Banyak pihak kata HNW mempersoalkan frasa “bila itu terjadi dengan tidak sepersetujuan” (sexual consent) yang dapat diartikan bahwa bila “sepersetujuan” maka sekalipun perbuatan seksual tersebut menyimpang atau asusila seperti perzinahan, seks bebas, seks di luar nikah, oleh Permendibudristek ini dianggap bukan suatu persoalan yang harus dicegah dan ditangani. Sekalipun perbuatan seksual itu tidak sesuai dengan Pancasila, agama, hukum, norma sosial dan tujuan pendidikan nasional di Indonesia.
HNW mengingatkan, tujuan pendidikan nasional yang termaktub dalam Pasal 31 ayat (3) dan ayat (5) UUD NRI 1945 sangat menghormati agama dan mementingkan nilai-nilai agama. Seperti, iman, taqwa, akhlak mulia, dan mencerdaskan kehidupan bangsa, “Permendikbudristek ini secara tidak langsung menjadi payung aturan untuk tidak mempermasalahkan seks bebas, perzinahan, maupun hubungan seksual lain di Perguruan Tinggi. Sekalipun itu dilarang oleh Agama, hukum dan tak sesuai dengan norma sosial di Indonesia, selama hubungan seksual itu terjadi tanpa kekerasan dan atau terjadi dengan persetujuan (suka sama suka),” ujarnya.

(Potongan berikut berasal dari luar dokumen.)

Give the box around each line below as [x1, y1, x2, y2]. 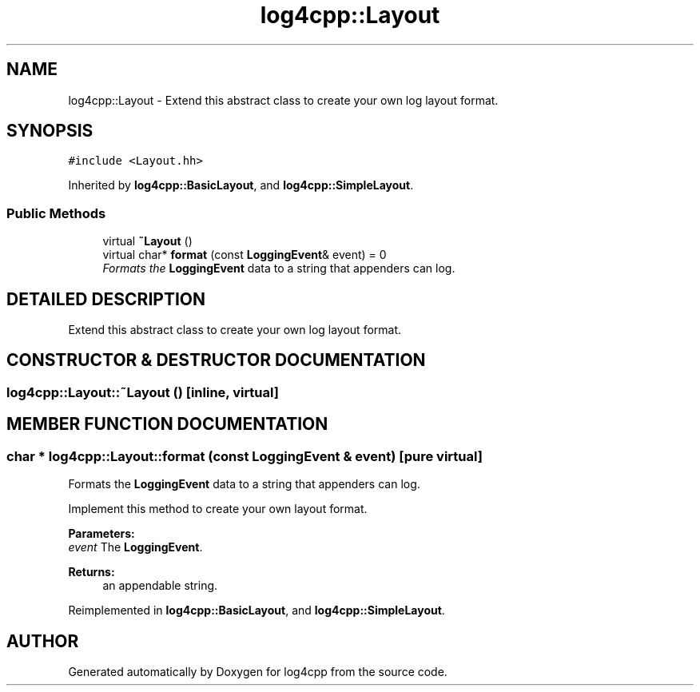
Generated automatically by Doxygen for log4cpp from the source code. [68, 664, 447, 678]
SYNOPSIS [6, 121, 93, 141]
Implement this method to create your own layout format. [68, 502, 368, 516]
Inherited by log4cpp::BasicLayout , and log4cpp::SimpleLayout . [68, 178, 414, 193]
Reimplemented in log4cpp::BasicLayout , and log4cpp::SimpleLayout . [68, 603, 445, 618]
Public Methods [6, 205, 106, 221]
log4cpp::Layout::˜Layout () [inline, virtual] [6, 384, 279, 400]
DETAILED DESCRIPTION [6, 288, 206, 309]

Demi bisa terwujudnya tujuan pendidikan nasional dan ketaatan pada Sila pertama Pancasila, semestinya Kementerian Agama menjadi rujukan dan keteladanan. Termasuk dalam produk legislasi dan aturan yang diedarkan ke sekolah maupun perguruan tinggi keagamaan. Bukan justru mendukung aturan yang bermasalah seperti Permendikbudristek itu.
“Semestinya Menag menasehati Mendikbud terkait permendikbudristek yang kontroversial itu. Apalagi kritikan dan penolakan itu terkait dengan konten yang terhubung dengan diabaikannya ajaran Agama. Sewajarnya Kemenag ikhlas berlaku moderat dan inklusif, mendengarkan kritik dan penolakan-penolakan itu, kemudian berkonsultasi/bermusyawarah dengan lembaga-lembaga otoritatif. Bukan malah mendukung tanpa reserve, dan mengabaikan kritik serta penolakan meluas yang rasional, argumentatif dan konstitusional,” jelasnya.

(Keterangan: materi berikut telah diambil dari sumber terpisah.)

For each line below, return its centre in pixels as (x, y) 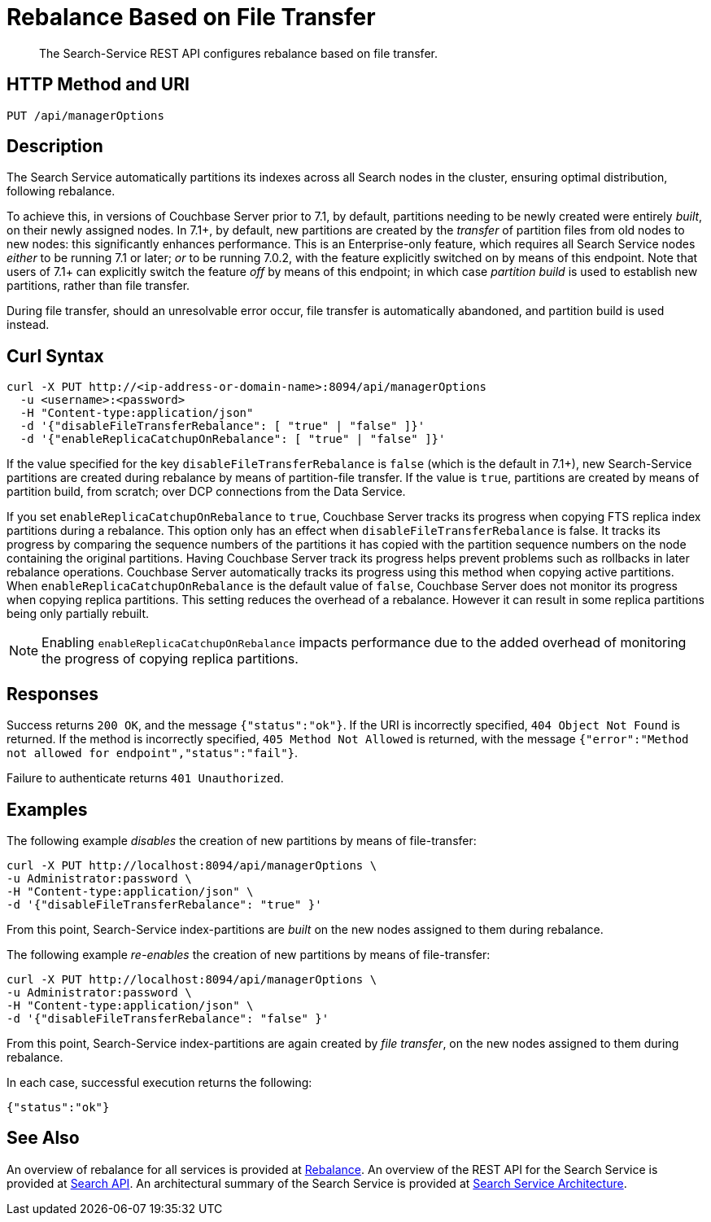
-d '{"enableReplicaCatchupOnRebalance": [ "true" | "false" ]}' (233, 439)
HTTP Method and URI (98, 85)
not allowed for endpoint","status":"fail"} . (153, 753)
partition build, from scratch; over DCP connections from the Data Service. (206, 492)
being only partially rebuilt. (78, 614)
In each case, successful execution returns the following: (159, 1082)
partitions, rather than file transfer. (98, 286)
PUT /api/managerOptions (85, 115)

Padahal, lanjut HNW, kritik dan penolakan yang disampaikan juga berangkat dari keprihatinan yang sama. Yaitu, koreksi terhadap kejahatan seksual termasuk kekerasan seksual. Bahkan kritik dan penolakan itu menyertakan solusi, agar peraturan Menteri itu dapat efektif, tidak kontroversi dan menuai penolakan luas, agar kejahatan seksual baik dengan kekerasan atau tidak, dengan persetujuan atau tidak, di Perguruan Tinggi maupun lainnya, dapat dikoreksi dengan Permendibudristek baru (hasil revisi), yang bisa dilaksanakan dengan tanpa kontroversi, karena kesesuaiannya dengan Pancasila, UUD, Agama dan hukum serta norma sosial yang berlaku umum di Indonesia.

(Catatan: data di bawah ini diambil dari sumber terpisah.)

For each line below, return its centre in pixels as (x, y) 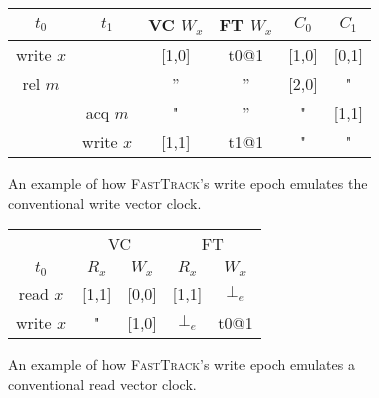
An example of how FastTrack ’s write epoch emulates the (188, 183)
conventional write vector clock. (105, 202)
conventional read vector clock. (102, 383)
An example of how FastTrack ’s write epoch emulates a (181, 364)
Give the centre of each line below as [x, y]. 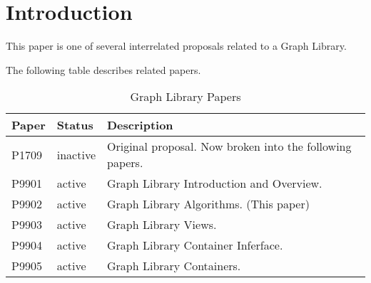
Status [75, 125]
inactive [76, 154]
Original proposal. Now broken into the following [229, 146]
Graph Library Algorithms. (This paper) [208, 204]
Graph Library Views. [162, 225]
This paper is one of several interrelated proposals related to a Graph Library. [176, 46]
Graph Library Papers [185, 97]
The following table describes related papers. [103, 69]
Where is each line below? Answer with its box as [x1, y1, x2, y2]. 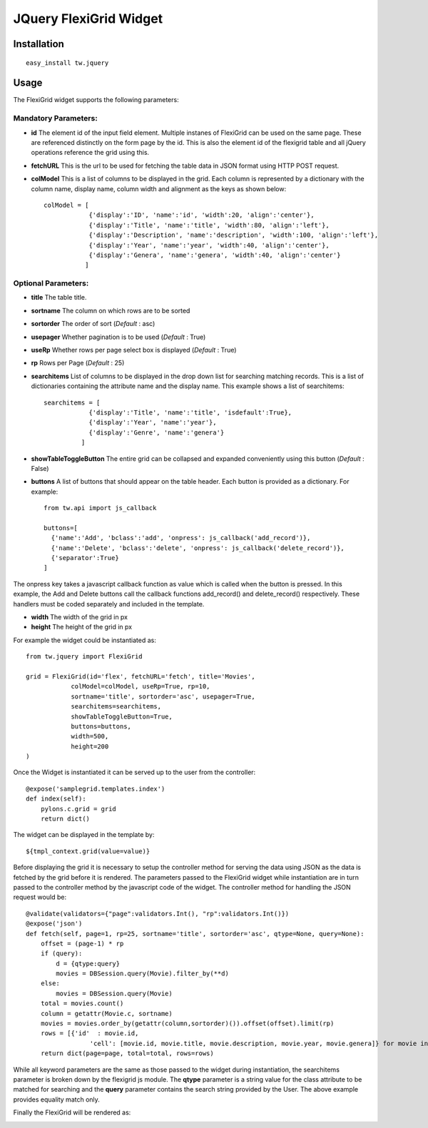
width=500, [71, 732, 109, 741]
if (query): [40, 950, 83, 957]
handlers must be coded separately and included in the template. [13, 599, 205, 608]
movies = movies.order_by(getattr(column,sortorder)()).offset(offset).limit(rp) [40, 1020, 335, 1027]
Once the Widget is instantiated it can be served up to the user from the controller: [13, 768, 256, 777]
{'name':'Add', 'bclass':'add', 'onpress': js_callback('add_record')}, [51, 534, 311, 542]
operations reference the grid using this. [31, 148, 150, 157]
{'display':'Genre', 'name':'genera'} [88, 428, 225, 437]

“Agar permen itu bisa bersatu bersama keprihatinan publik, dan tujuan pendidikan nasional dapat diwujudkan, dengan bisa dicegah dan diatasinya kejahatan dan kekerasan seksual di Perguruan Tinggi maupun jenjang pendidikan lainnya, untuk bisa mewujudkan tujuan pendidikan nasional yang sangat menghormati Agama dan nilai-nilai keagamaan, sebagaimana diatur oleh pasal 31 ayat 3 dan 5 UUDNRI 1945,” pungkas HNW.